Tuesday, January 23, 2018

Hope Incarnated

By Sr. Annie Klapheke, SC Federation Temporary Professed

      Click HERE to learn more about Annie

      Click HERE to learn more about the SC Federation

Thirty-two young women religious gathered in a circle.  At times, the room vibrated with roaring laughter, at other times we held sacred silence.  Whether laughing or in silence, the energy and the Spirit were palpable.
2018 Giving Voice 20's and 30's Retreat (provided photo)
I was at the Giving Voice annual 20’s and 30’s retreat.  Giving Voice is a national, peer-led organization for women religious under the age of 50 years.  Every year, the youngest members of this cohort – those in their 20’s and 30’s – gather for a weekend to share dreams, stories, laughter, tears and prayer.  This year, particularly, we came together to share hope. 

Our retreat planners chose the theme ‘Cultivating Courageous Hope’.  For our opening session, we were asked to bring a symbol which represented our own sense of hope.  As I packed my bag the night before retreat I pondered what I should bring.  With the prayers of the Christmas season still fresh in my heart, I went down to our basement and dug into a box with our recently-packed-away nativity scene.  I pull out the baby Jesus.  For me, the Incarnation is one of the greatest signs of hope.  God could have chosen to remain separate from us, guiding us and loving us from a distance, and communicating with us through prophets and angelic messengers.  But God chose to be in solidarity with us, as humans, in the flesh. 

And because of this, everything changed. 
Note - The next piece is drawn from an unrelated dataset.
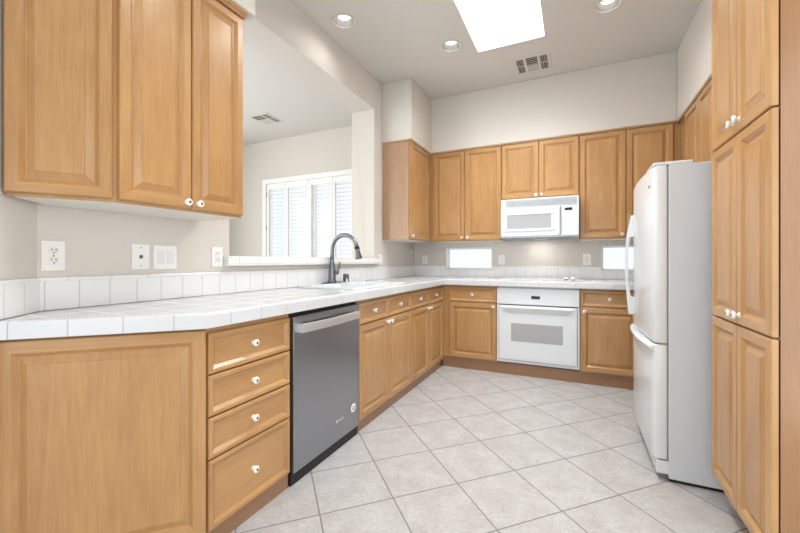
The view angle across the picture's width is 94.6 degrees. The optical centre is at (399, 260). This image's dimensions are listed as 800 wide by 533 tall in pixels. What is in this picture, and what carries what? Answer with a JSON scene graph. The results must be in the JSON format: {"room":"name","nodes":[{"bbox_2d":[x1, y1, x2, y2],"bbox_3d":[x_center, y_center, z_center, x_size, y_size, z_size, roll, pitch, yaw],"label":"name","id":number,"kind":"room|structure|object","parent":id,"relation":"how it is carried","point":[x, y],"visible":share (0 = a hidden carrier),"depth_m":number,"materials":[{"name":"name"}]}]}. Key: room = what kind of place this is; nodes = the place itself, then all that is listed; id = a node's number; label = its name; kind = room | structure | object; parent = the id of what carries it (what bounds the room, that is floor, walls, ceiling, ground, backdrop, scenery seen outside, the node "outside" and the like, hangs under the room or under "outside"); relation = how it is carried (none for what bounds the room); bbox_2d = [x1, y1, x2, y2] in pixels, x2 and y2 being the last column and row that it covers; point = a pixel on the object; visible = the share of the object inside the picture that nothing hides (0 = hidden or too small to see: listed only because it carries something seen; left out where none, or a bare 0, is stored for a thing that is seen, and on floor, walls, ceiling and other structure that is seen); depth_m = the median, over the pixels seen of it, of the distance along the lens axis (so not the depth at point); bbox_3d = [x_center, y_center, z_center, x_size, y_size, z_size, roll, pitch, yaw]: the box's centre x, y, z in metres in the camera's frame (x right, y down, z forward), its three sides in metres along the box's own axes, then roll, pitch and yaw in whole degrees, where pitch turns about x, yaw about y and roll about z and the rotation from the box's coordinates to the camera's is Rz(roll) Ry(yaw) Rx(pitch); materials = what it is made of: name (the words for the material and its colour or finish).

If God could break the divide between heaven and earth and enter into the messiness of human existence over 2000 years ago, then there is no situation too dismal that God cannot enter into today – war, poverty, racism, the desperation of immigrants and refugees, environmental degradation, divided families and nations.  God can break into any of these situations, and that gives me great hope.  The Incarnation was not a one-time event.  It happens every day when we choose to act as Christ’s hands and feet in the world today.  I felt God incarnated in that circle with 31 other young Sisters.  I see these peers and know there is hope for the future of religious life. 

During the retreat, we reflected on passages that spoke of hope.  A quote from John Paul Lederach’s The Mortal Imagination caught my attention.  Lederach describes vocation as finding one’s voice.  He states:

“To deeply understand vocation as voice, we must go beyond what is initially visible and audible, to that which has rhythm, movement and feeling.  Voice is not the externalization of sound and words.  Literally and metaphorically, voice in not located in the mouth or on the tongue where words are formed.  Voice is deeper…Where you find that meeting place, the home where heart and lungs gather, where breath meets blood, there you will find voice.  When you find your way to that home, there you will find yourself, the unique gift that God has placed on this earth.”


Lederach’s words took me again to the Incarnation – “where breath meets blood”, where
spirit meets flesh.  A question came to me, ‘Did God find God’s voice more fully by becoming human?’.  As I think about my own voice, my vocation as a woman religious, I know it most fully when I allow God to enter into the ordinary parts of my life: ministry, community living, relationships with friends and family.  God incarnated is accessible at all time and in all places.  This gives me hope.